[Records Boundary: Start]

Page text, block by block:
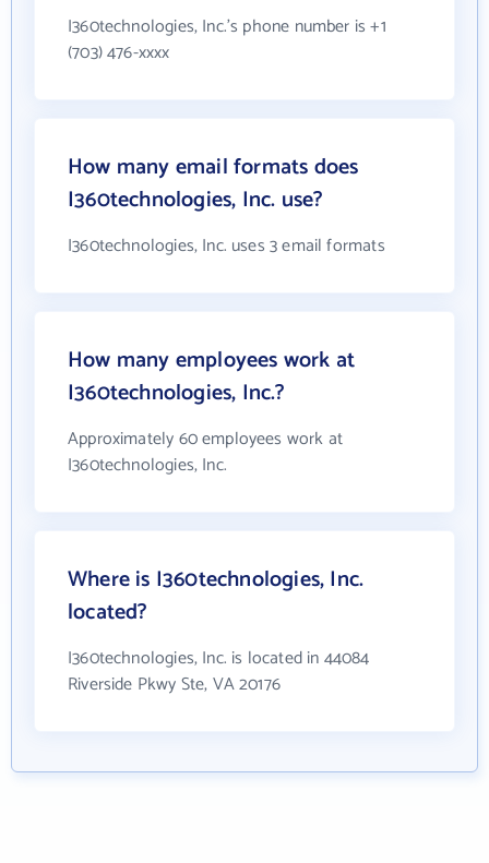
I360technologies, Inc.'s phone number is +1
(703) 476-xxxx
How many email formats does
I360technologies, Inc. use?
I360technologies, Inc. uses 3 email formats
How many employees work at
I360technologies, Inc.?
Approximately 60 employees work at
I360technologies, Inc.
Where is I360technologies, Inc.
located?
I360technologies, Inc. is located in 44084
Riverside Pkwy Ste, VA 20176
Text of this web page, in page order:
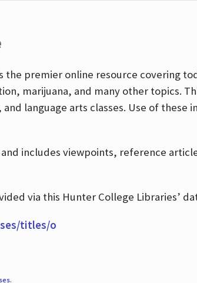
the premier online resource covering
marijuana, and many other topics.
language arts classes. Use of
includes viewpoints, reference
via this Hunter College Libraries’
titles/o
.
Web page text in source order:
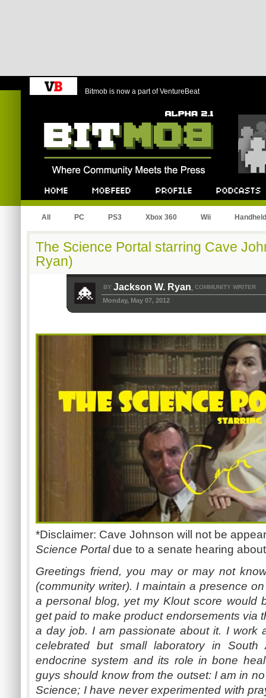
Bitmob is now a part of VentureBeat
All PC PS3 Xbox 360 Wii Handheld
The Science Portal starring Cave
Ryan)
BY Jackson W. Ryan, COMMUNITY WRITER
Monday, May 07, 2012
*Disclaimer: Cave Johnson will not be
Science Portaldue to a senate hearing
Greetings friend, you may or may not
(community writer). I maintain a presence
a personal blog, yet my Klout score would
get paid to make product endorsements via
a day job. I am passionate about it. I work
celebrated but small laboratory in South
endocrine system and its role in bone
guys should know from the outset: I am in
Science; I have never experimented with
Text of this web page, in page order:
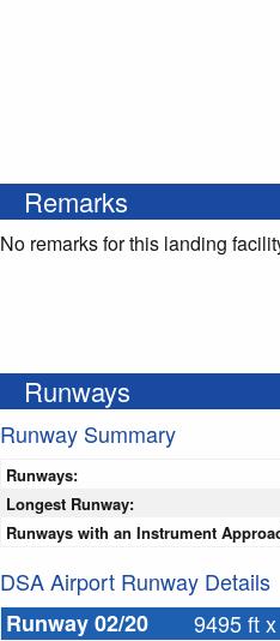
Remarks
No remarks for this landing
Runways
Runway Summary
Runways:
Longest Runway:
Runways with an Instrument
DSA Airport Runway Details
Runway 02/20
9495 ft
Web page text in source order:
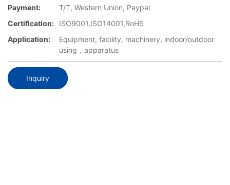
Payment:
T/T, Western Union, Paypal
Certification:
ISO9001,ISO14001,RoHS
Application:
Equipment, facility, machinery, indoor/outdoor
using，apparatus
Inquiry
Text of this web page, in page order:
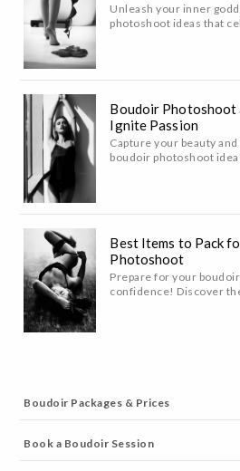
Unleash your inner
photoshoot ideas that
Boudoir Photoshoot
Ignite Passion
Capture your beauty
boudoir photoshoot
Best Items to Pack
Photoshoot
Prepare for your
confidence! Discover
Boudoir Packages & Prices
Book a Boudoir Session
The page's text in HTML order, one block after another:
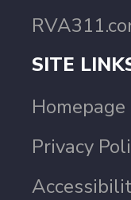
SITE
Homepage
Privacy
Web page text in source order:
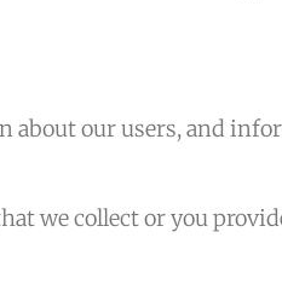
about our users, and
we collect or you
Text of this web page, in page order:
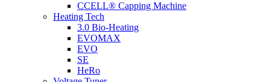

[Records Boundary: End]

### Work to be completed:
Except for the pictures, give the data again word for word.

### Exercise response:
Page text, block by block:
I360technologies, Inc.'s phone number is +1
(703) 476-xxxx
How many email formats does
I360technologies, Inc. use?
I360technologies, Inc. uses 3 email formats
How many employees work at
I360technologies, Inc.?
Approximately 60 employees work at
I360technologies, Inc.
Where is I360technologies, Inc.
located?
I360technologies, Inc. is located in 44084
Riverside Pkwy Ste, VA 20176
Text of this web page, in page order:
the premier online resource covering
marijuana, and many other topics.
language arts classes. Use of
includes viewpoints, reference
via this Hunter College Libraries’
titles/o
.
Web page text in source order:
Bitmob is now a part of VentureBeat
All PC PS3 Xbox 360 Wii Handheld
The Science Portal starring Cave
Ryan)
BY Jackson W. Ryan, COMMUNITY WRITER
Monday, May 07, 2012
*Disclaimer: Cave Johnson will not be
Science Portaldue to a senate hearing
Greetings friend, you may or may not
(community writer). I maintain a presence
a personal blog, yet my Klout score would
get paid to make product endorsements via
a day job. I am passionate about it. I work
celebrated but small laboratory in South
endocrine system and its role in bone
guys should know from the outset: I am in
Science; I have never experimented with
Text of this web page, in page order:
Remarks
No remarks for this landing
Runways
Runway Summary
Runways:
Longest Runway:
Runways with an Instrument
DSA Airport Runway Details
Runway 02/20
9495 ft
Web page text in source order:
Payment:
T/T, Western Union, Paypal
Certification:
ISO9001,ISO14001,RoHS
Application:
Equipment, facility, machinery, indoor/outdoor
using，apparatus
Inquiry
Text of this web page, in page order:
Unleash your inner
photoshoot ideas that
Boudoir Photoshoot
Ignite Passion
Capture your beauty
boudoir photoshoot
Best Items to Pack
Photoshoot
Prepare for your
confidence! Discover
Boudoir Packages & Prices
Book a Boudoir Session
The page's text in HTML order, one block after another:
SITE
Homepage
Privacy
Web page text in source order:
about our users, and
we collect or you
Text of this web page, in page order:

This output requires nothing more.